AFS Reporting Database

Table of Contents

Database Schema
Populating the Database
Reporting Possibilities
Future Work


In a large AFS cell, there is a great deal of meta-information about AFS volumes that AFS administrators need to be aware of on a regular basis, both for administration and for reporting: the locations of particular volumes, the sizes of volumes, the number of volumes on different servers and partitions, access patterns, replicated volumes that were released, and volumes that have unreleased changes, etc. All of this information is available either from the VLDB or from the volserver on the individual file servers, but the ability to query those services is limited. Only a few queries are possible, and some information (such as comprehensive information from the volserver on each file server, needed for finding stray copies of volumes and gathering access information) is expensive for the server to provide.
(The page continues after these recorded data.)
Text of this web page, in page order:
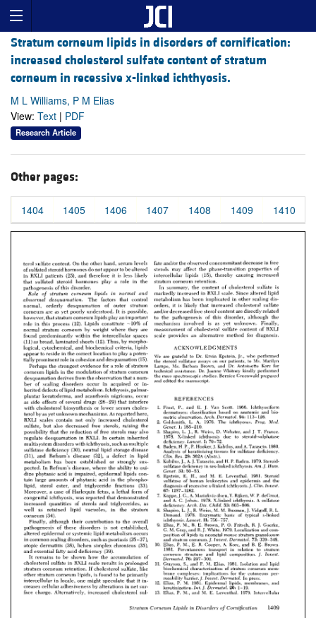
Stratum corneum lipids in disorders of cornification:
increased cholesterol sulfate content of stratum
corneum in recessive x-linked ichthyosis.
M L Williams, P M Elias
View: Text | PDF
Research Article
Other pages:
1404 1405 1406 1407 1408 1409 1410
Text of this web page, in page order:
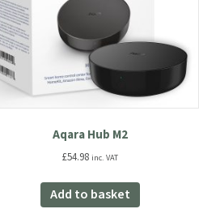
Aqara Hub M2
£54.98 inc. VAT
Add to basket
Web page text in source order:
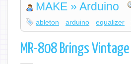
MAKE » Arduino
ableton arduino equalizer
MR-808 Brings
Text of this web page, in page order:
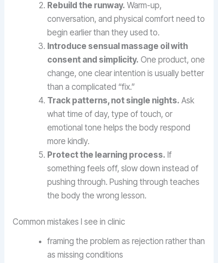
Rebuild the runway. Warm-up,
conversation, and physical comfort need to
begin earlier than they used to.
Introduce sensual massage oil with
consent and simplicity. One product, one
change, one clear intention is usually better
than a complicated “fix.”
Track patterns, not single nights. Ask
what time of day, type of touch, or
emotional tone helps the body respond
more kindly.
Protect the learning process. If
something feels off, slow down instead of
pushing through. Pushing through teaches
the body the wrong lesson.
Common mistakes I see in clinic
framing the problem as rejection rather than
as missing conditions
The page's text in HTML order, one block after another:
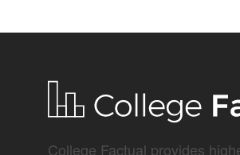
College Factual provides
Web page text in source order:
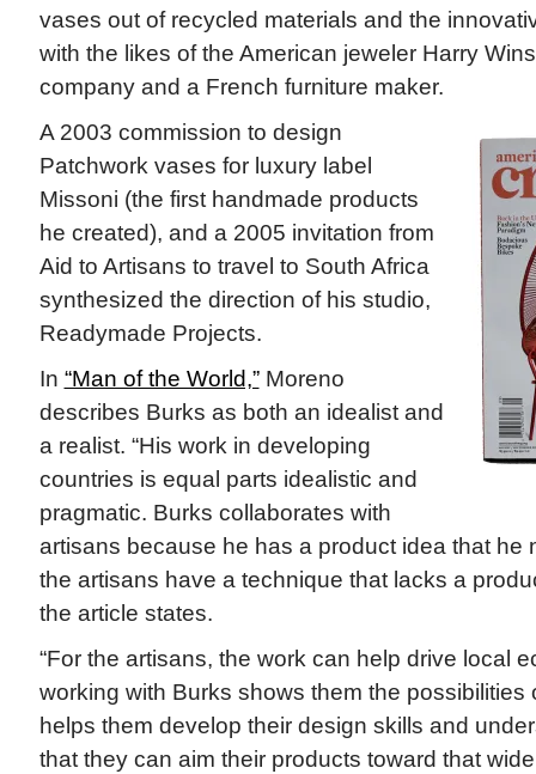
vases out of recycled materials and the
with the likes of the American jeweler Harry
company and a French furniture maker.
A 2003 commission to design
Patchwork vases for luxury label
Missoni (the first handmade products
he created), and a 2005 invitation from
Aid to Artisans to travel to South Africa
synthesized the direction of his studio,
Readymade Projects.
In “Man of the World,”Moreno
describes Burks as both an idealist and
a realist. “His work in developing
countries is equal parts idealistic and
pragmatic. Burks collaborates with
artisans because he has a product idea that he
the artisans have a technique that lacks a
the article states.
“For the artisans, the work can help drive local
working with Burks shows them the possibilities
helps them develop their design skills and
that they can aim their products toward that

We also found that for most administrative and reporting tasks, current information isn't strictly necessary. As long as the information was regularly updated, most questions could be answered to a close enough approximation by looking at data that is a day or two old. This led to the idea of extracting all of the data that we might care about while the cell is mostly idle and then making it available for queries and reporting without having to query the production AFS servers.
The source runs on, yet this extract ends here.